This page was created by Joe Callinan. 

Imperiia: a spatial history of the Russian Empire

Vignette 3: After Church

Vignette 3: Painting
 
Diary Entry: April 22nd, 1894,
 
            The first leaves have blossomed. Yet, it was in the grass that one could truly see the first signs of spring. Spots of yellow littered brilliantly on a green canvas. It was a bright day, blue and cloudless.
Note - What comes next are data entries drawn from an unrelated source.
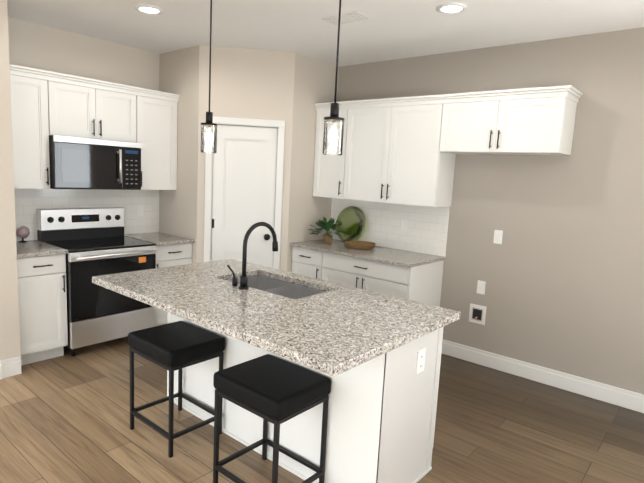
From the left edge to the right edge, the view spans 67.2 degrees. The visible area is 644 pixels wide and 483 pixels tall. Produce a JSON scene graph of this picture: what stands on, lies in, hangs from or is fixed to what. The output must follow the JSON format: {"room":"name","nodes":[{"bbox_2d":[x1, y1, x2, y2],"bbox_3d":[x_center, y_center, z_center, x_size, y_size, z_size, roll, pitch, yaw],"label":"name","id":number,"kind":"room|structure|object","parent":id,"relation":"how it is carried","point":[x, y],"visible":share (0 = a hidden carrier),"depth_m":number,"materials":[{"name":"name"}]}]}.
{"room":"kitchen","nodes":[
{"label":"kitchen","id":0,"kind":"room"},
{"bbox_2d":[0,0,20,360],"bbox_3d":[-3.282,-0.517,4.295,2.660,2.740,0.130,9,10,39],"label":"wall","id":1,"kind":"structure","parent":0,"point":[9,329],"depth_m":3.49,"materials":[{"name":"paint"}]},
{"bbox_2d":[0,356,21,379],"bbox_3d":[-3.338,0.775,4.454,2.680,0.135,0.145,9,10,39],"label":"baseboard","id":2,"kind":"structure","parent":1,"relation":"attached to","point":[10,367],"depth_m":3.62,"materials":[{"name":"white paint"}]},
{"bbox_2d":[8,17,159,90],"bbox_3d":[-2.277,-0.501,4.548,0.120,2.740,1.807,9,10,39],"label":"wall","id":3,"kind":"structure","parent":0,"point":[38,46],"depth_m":4.34,"materials":[{"name":"paint"}]},
{"bbox_2d":[14,189,158,240],"bbox_3d":[-2.232,-0.274,4.545,0.008,0.464,1.564,9,10,39],"label":"tile backsplash","id":4,"kind":"structure","parent":3,"relation":"attached to","point":[29,203],"depth_m":4.57,"materials":[{"name":"white tile"}]},
{"bbox_2d":[137,204,142,215],"bbox_3d":[-1.861,-0.322,4.965,0.013,0.117,0.072,9,10,39],"label":"outlet","id":5,"kind":"object","parent":4,"relation":"attached to","point":[139,209],"visible":1,"depth_m":4.96,"materials":[{"name":"white plastic"}]},
{"bbox_2d":[10,64,179,189],"bbox_3d":[-2.059,-0.942,4.334,0.367,0.933,1.563,9,10,39],"label":"upper cabinet","id":6,"kind":"object","parent":3,"relation":"attached to","point":[45,104],"visible":0.9,"depth_m":4.12,"materials":[{"name":"white paint"}]},
{"bbox_2d":[49,135,140,189],"bbox_3d":[-2.055,-0.690,4.314,0.460,0.431,0.754,9,10,39],"label":"microwave","id":7,"kind":"object","parent":6,"relation":"attached to","point":[83,163],"visible":1,"depth_m":4.15,"materials":[{"name":"black metal"}]},
{"bbox_2d":[159,45,199,263],"bbox_3d":[-1.427,-0.514,4.943,0.674,2.740,0.110,9,10,39],"label":"wall","id":8,"kind":"structure","parent":0,"point":[178,72],"depth_m":4.78,"materials":[{"name":"paint"}]},
{"bbox_2d":[196,45,294,270],"bbox_3d":[-0.768,-0.458,4.783,0.890,2.740,0.110,2,8,-5],"label":"wall","id":9,"kind":"structure","parent":0,"point":[252,83],"depth_m":4.60,"materials":[{"name":"paint"}]},
{"bbox_2d":[211,125,277,267],"bbox_3d":[-0.786,-0.107,4.782,0.617,2.019,0.103,2,8,-5],"label":"pantry door","id":10,"kind":"structure","parent":9,"relation":"in","point":[244,175],"depth_m":4.76,"materials":[{"name":"white paint"}]},
{"bbox_2d":[204,116,284,269],"bbox_3d":[-0.783,-0.142,4.816,0.746,2.103,0.122,2,8,-5],"label":"door frame","id":11,"kind":"structure","parent":9,"relation":"attached to","point":[278,124],"depth_m":4.69,"materials":[{"name":"white paint"}]},
{"bbox_2d":[286,52,338,272],"bbox_3d":[-0.146,-0.466,5.061,0.110,2.740,0.674,9,10,39],"label":"wall","id":12,"kind":"structure","parent":0,"point":[314,81],"depth_m":4.87,"materials":[{"name":"paint"}]},
{"bbox_2d":[0,336,643,482],"bbox_3d":[-0.304,1.412,1.686,11.400,0.060,6.700,9,10,39],"label":"floor","id":13,"kind":"structure","parent":0,"point":[65,418],"depth_m":3.06,"materials":[{"name":"brown wood"}]},
{"bbox_2d":[37,207,156,355],"bbox_3d":[-1.997,0.322,4.363,0.726,1.190,0.758,9,10,39],"label":"range","id":14,"kind":"object","parent":13,"relation":"on","point":[94,241],"visible":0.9,"depth_m":4.21,"materials":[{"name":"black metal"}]},
{"bbox_2d":[16,232,194,364],"bbox_3d":[-2.022,0.449,4.438,0.646,0.915,1.563,9,10,39],"label":"base cabinet","id":15,"kind":"object","parent":13,"relation":"on","point":[42,286],"depth_m":3.85,"materials":[{"name":"white paint"}]},
{"bbox_2d":[16,226,29,242],"bbox_3d":[-2.533,-0.062,4.105,0.092,0.137,0.100,9,10,39],"label":"globe ornament","id":16,"kind":"object","parent":15,"relation":"on","point":[22,232],"visible":1,"depth_m":4.08,"materials":[{"name":"pink metal"}]},
{"bbox_2d":[128,321,224,457],"bbox_3d":[-0.886,0.864,2.944,0.464,0.620,0.384,9,10,39],"label":"stool","id":17,"kind":"object","parent":13,"relation":"on","point":[179,346],"visible":0.96,"depth_m":2.83,"materials":[{"name":"black leather"}]},
{"bbox_2d":[213,354,330,482],"bbox_3d":[-0.261,0.966,2.439,0.464,0.620,0.384,9,10,39],"label":"stool","id":18,"kind":"object","parent":13,"relation":"on","point":[276,391],"visible":1,"depth_m":2.35,"materials":[{"name":"black leather"}]},
{"bbox_2d":[102,286,442,482],"bbox_3d":[-0.343,0.770,2.849,1.754,0.885,1.087,9,10,39],"label":"kitchen island","id":19,"kind":"object","parent":13,"relation":"on","point":[382,412],"depth_m":2.46,"materials":[{"name":"white paint"}]},
{"bbox_2d":[92,266,415,377],"bbox_3d":[-0.497,0.332,2.580,1.900,0.040,0.575,9,10,39],"label":"island countertop","id":20,"kind":"structure","parent":19,"relation":"on","point":[332,343],"depth_m":2.31,"materials":[{"name":"grey stone"}]},
{"bbox_2d":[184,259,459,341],"bbox_3d":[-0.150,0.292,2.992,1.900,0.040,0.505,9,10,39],"label":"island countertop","id":21,"kind":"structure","parent":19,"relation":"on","point":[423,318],"depth_m":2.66,"materials":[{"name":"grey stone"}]},
{"bbox_2d":[248,274,323,297],"bbox_3d":[-0.307,0.389,3.059,0.744,0.210,0.414,9,10,39],"label":"sink","id":22,"kind":"object","parent":21,"relation":"in","point":[261,281],"depth_m":3.20,"materials":[{"name":"grey metal"}]},
{"bbox_2d":[416,348,425,373],"bbox_3d":[0.503,0.607,2.459,0.010,0.120,0.075,9,10,39],"label":"outlet","id":23,"kind":"object","parent":19,"relation":"attached to","point":[420,352],"depth_m":2.45,"materials":[{"name":"white plastic"}]},
{"bbox_2d":[290,239,444,306],"bbox_3d":[0.385,0.530,4.726,1.373,0.915,0.646,9,10,39],"label":"base cabinet","id":24,"kind":"object","parent":13,"relation":"on","point":[410,275],"depth_m":4.39,"materials":[{"name":"white paint"}]},
{"bbox_2d":[307,217,345,243],"bbox_3d":[0.073,-0.119,4.948,0.366,0.276,0.338,9,10,39],"label":"potted plant","id":25,"kind":"object","parent":24,"relation":"on","point":[324,224],"visible":1,"depth_m":4.93,"materials":[{"name":"green plant"}]},
{"bbox_2d":[336,206,365,241],"bbox_3d":[0.297,-0.178,5.050,0.384,0.378,0.072,9,10,39],"label":"glass plate","id":26,"kind":"object","parent":24,"relation":"on","point":[352,218],"visible":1,"depth_m":5.05,"materials":[{"name":"green glass"}]},
{"bbox_2d":[345,241,375,249],"bbox_3d":[0.374,0.037,4.759,0.308,0.048,0.308,9,10,39],"label":"woven basket tray","id":27,"kind":"object","parent":24,"relation":"on","point":[363,245],"visible":1,"depth_m":4.68,"materials":[{"name":"wicker"}]},
{"bbox_2d":[7,0,643,66],"bbox_3d":[-0.165,-1.358,1.300,11.400,0.060,6.700,9,10,39],"label":"ceiling","id":28,"kind":"structure","parent":0,"point":[394,29],"depth_m":3.67,"materials":[{"name":"white paint"}]},
{"bbox_2d":[135,4,162,14],"bbox_3d":[-1.260,-1.687,3.531,0.196,0.012,0.196,9,10,39],"label":"recessed light","id":29,"kind":"object","parent":28,"relation":"in","point":[149,9],"visible":1,"depth_m":3.52,"materials":[{"name":"white paint"}]},
{"bbox_2d":[201,0,216,152],"bbox_3d":[-0.672,-1.057,2.912,0.124,1.030,0.124,9,10,39],"label":"pendant light","id":30,"kind":"object","parent":28,"relation":"hanging from","point":[209,123],"visible":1,"depth_m":2.94,"materials":[{"name":"glass"}]},
{"bbox_2d":[323,0,344,154],"bbox_3d":[0.076,-0.933,2.292,0.124,1.030,0.124,9,10,39],"label":"pendant light","id":31,"kind":"object","parent":28,"relation":"hanging from","point":[334,118],"visible":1,"depth_m":2.33,"materials":[{"name":"glass"}]},
{"bbox_2d":[322,11,370,24],"bbox_3d":[0.174,-1.610,3.509,0.320,0.016,0.170,9,10,39],"label":"ceiling vent","id":32,"kind":"object","parent":28,"relation":"in","point":[351,17],"visible":0.9,"depth_m":3.49,"materials":[{"name":"white paint"}]},
{"bbox_2d":[437,3,466,13],"bbox_3d":[0.855,-1.533,3.191,0.196,0.012,0.196,9,10,39],"label":"recessed light","id":33,"kind":"object","parent":28,"relation":"in","point":[450,8],"visible":0.94,"depth_m":3.18,"materials":[{"name":"white paint"}]},
{"bbox_2d":[337,27,643,393],"bbox_3d":[3.050,-0.008,2.930,7.807,2.740,0.120,9,10,39],"label":"wall","id":34,"kind":"structure","parent":0,"point":[559,270],"depth_m":3.85,"materials":[{"name":"paint"}]},
{"bbox_2d":[330,198,449,256],"bbox_3d":[0.625,-0.176,4.875,1.374,0.464,0.008,9,10,39],"label":"tile backsplash","id":35,"kind":"structure","parent":34,"relation":"attached to","point":[427,231],"depth_m":4.74,"materials":[{"name":"white tile"}]},
{"bbox_2d":[401,219,407,231],"bbox_3d":[0.799,-0.154,4.715,0.072,0.117,0.013,9,10,39],"label":"light switch","id":36,"kind":"object","parent":35,"relation":"attached to","point":[404,224],"visible":1,"depth_m":4.71,"materials":[{"name":"white plastic"}]},
{"bbox_2d":[313,85,582,206],"bbox_3d":[0.924,-0.791,4.326,2.369,0.933,0.367,9,10,39],"label":"upper cabinet","id":37,"kind":"object","parent":34,"relation":"attached to","point":[402,150],"visible":1,"depth_m":4.19,"materials":[{"name":"white paint"}]},
{"bbox_2d":[469,303,486,324],"bbox_3d":[1.376,0.649,4.305,0.150,0.170,0.034,9,10,39],"label":"outlet box","id":38,"kind":"object","parent":34,"relation":"attached to","point":[477,314],"visible":1,"depth_m":4.31,"materials":[{"name":"white plastic"}]},
{"bbox_2d":[477,280,485,293],"bbox_3d":[1.404,0.405,4.275,0.072,0.117,0.007,9,10,39],"label":"outlet","id":39,"kind":"object","parent":34,"relation":"attached to","point":[481,287],"visible":1,"depth_m":4.27,"materials":[{"name":"white plastic"}]},
{"bbox_2d":[493,230,502,243],"bbox_3d":[1.505,-0.038,4.143,0.072,0.117,0.013,9,10,39],"label":"light switch","id":40,"kind":"object","parent":34,"relation":"attached to","point":[498,234],"visible":1,"depth_m":4.14,"materials":[{"name":"white plastic"}]},
{"bbox_2d":[441,339,643,412],"bbox_3d":[3.503,1.379,2.592,6.317,0.135,0.016,9,10,39],"label":"baseboard","id":41,"kind":"structure","parent":34,"relation":"attached to","point":[624,398],"depth_m":3.95,"materials":[{"name":"white paint"}]}
]}
The sun was hot,but the air was cold—a reminder of the long winter.
 
Wanting to take advantage of the weather, grandmother took me to the cemetery to visit my grandfather’s tomb, as it had been four years since Grandfather’s death.
 
We left our house on a late morning Sunday. Mother and Father were both consumed by work. Mother was washing our linens, as she does every Sunday. Father, on the other hand, had left for Riga early this morning to sell in the market.
 
We travelled along the dirt roads that rose above the fields of grain. In every field, there were farmers planting the season’s first seeds of grain or hay. The roads were quite dry. Grandmother promised me it was only a short distance to the center of Riga. We reached the Daugava shortly before noon. The spirals of the churches rose above the winding cobblestone streets. We passed by the Cathedral of Saint Mary, and into the square of with the House of Blackheads. There were many merchants selling food, dolls, and clothes.
 
We hopped on a horse-bound trolley and continued to make our way deeper into the city. The buildings were German-looking, with wide arches, and curved roofs. Lasting towers of the crusaders hovered in the sky, like spears and swords!
 
Not that much longer, we arrived at the cemetery behind the church. This was my first visit to his grave. Grandmother tells me that he was a very famous writer! We arrived to the cemetery after a long and pleasant walk. The cemetery was in the center of Riga and was very pretty. There were many oak trees that lined the gravel paths.
 
In the cemetery, there were many people. On the benches, there were men in frock coats and women in large dresses, speaking German.
 
To our right, there was a more interesting group of people--very simply dressed men, who were reading large newspapers and books. The faces were stern and strong. Their bodies were thick, as if they also had worked lands like Father for many years. They were speaking Latvian.
 
Behind us, on top of the stairs, there was a Russian official shouting in German, Latvian, and Russian. I couldn’t understand what he was saying, but Grandmother told me not to worry about it.
 
We continued into the cemetery. Most of the tombs had long German names. And Grandmother told me that Bishop Albert was buried somewhere in the cemetery.
 
We found Grandfather’s tomb, between two tombs with long German names. Grandfather’s inscription read: “Ruhe en Frieden Krišjānis Valdemārs.”
 
We laid red and white flowers that grandmother bought and said a prayer. We walked home through the golden fields and back to our village.